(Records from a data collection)
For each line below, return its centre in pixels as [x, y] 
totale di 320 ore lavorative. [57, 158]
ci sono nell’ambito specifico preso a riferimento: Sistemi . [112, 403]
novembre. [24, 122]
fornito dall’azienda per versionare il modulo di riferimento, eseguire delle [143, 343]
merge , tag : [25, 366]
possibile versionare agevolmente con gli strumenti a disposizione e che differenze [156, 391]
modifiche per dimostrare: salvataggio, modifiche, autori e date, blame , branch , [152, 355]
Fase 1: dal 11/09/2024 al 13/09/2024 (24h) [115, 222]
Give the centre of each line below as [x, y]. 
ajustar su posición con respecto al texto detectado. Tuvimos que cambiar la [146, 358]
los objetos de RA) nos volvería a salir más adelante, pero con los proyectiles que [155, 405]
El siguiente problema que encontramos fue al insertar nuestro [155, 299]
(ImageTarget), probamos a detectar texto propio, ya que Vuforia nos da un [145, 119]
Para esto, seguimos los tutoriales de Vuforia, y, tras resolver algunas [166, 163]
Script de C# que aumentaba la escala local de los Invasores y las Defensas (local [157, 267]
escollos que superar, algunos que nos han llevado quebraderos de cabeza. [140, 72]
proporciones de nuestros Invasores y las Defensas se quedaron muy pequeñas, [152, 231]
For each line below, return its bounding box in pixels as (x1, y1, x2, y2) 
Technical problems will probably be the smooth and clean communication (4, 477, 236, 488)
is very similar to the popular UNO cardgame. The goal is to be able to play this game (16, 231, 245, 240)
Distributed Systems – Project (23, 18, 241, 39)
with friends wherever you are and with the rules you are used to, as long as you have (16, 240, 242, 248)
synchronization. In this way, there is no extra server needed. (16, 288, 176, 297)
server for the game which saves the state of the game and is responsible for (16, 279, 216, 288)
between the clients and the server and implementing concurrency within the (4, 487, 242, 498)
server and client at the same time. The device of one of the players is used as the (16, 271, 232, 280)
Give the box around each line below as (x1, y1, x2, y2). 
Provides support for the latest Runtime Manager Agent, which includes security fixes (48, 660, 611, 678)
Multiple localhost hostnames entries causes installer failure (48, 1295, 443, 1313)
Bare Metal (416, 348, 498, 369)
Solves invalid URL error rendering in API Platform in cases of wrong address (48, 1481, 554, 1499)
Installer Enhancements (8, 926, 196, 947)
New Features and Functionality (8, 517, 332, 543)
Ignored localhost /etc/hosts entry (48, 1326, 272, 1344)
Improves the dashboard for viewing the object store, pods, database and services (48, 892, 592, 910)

Your task
From the entries above, select each line containing the string "texto".

Response below
ajustar su posición con respecto al texto detectado. Tuvimos que cambiar la [146, 358]
(ImageTarget), probamos a detectar texto propio, ya que Vuforia nos da un [145, 119]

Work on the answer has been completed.